There are several circumstances where this reduced efficiency of cache access near the end of lines is particularly troublesome. The closer the initial access address is to the end of the line the worse the efficiency. For example, if there was an access of word 45k, only a single word would be useful to the instruction buffer 26 during that access of the cache rather than four words. Additionally, systems which are configured to output more than four words per cache access have an even greater relative reduction in efficiency near the end of the line compared to the reduction that occurs away from the end of the line. As will be apparent, if each access of the cache normally results in an output of i words, and a cache line is k words long, the potential for problems near the end of the line will arise whenever the access is between the (k-i+1)th word of the line and the Kth word of the line. Furthermore, the problem is exacerbated if the access near a cache line end occurs at a time when an instruction buffer 26 is empty. This situation frequently occurs after a branch has been taken.

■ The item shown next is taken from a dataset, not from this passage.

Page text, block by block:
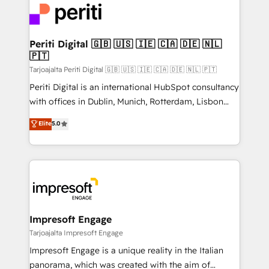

FIG. 3 depicts a cache tag which could be used with the cache system described above. In this embodiment, the tag includes several sections 54a, 54b, 54c, 54d, one section for each word. For a four-word per access cache, for example, the respective tag would contain four sections as depicted. Each section, of which 54a is representative, contains several entries including, e.g., a real or virtual address tag (ADDRESS) which will typically be a portion of the address of the corresponding word in main memory. Several flags are also contained within each tag. As those of skill in the art know, a "dirty" flag (typically one bit which may be used, e.g., for cache coherency purposes) and a valid flag, may be used to indicate whether the data stored at this location of cache is valid data.
Accordingly, a system is needed which reduces the inefficiencies resulting from accesses near the end of a line in a set-associative cache system.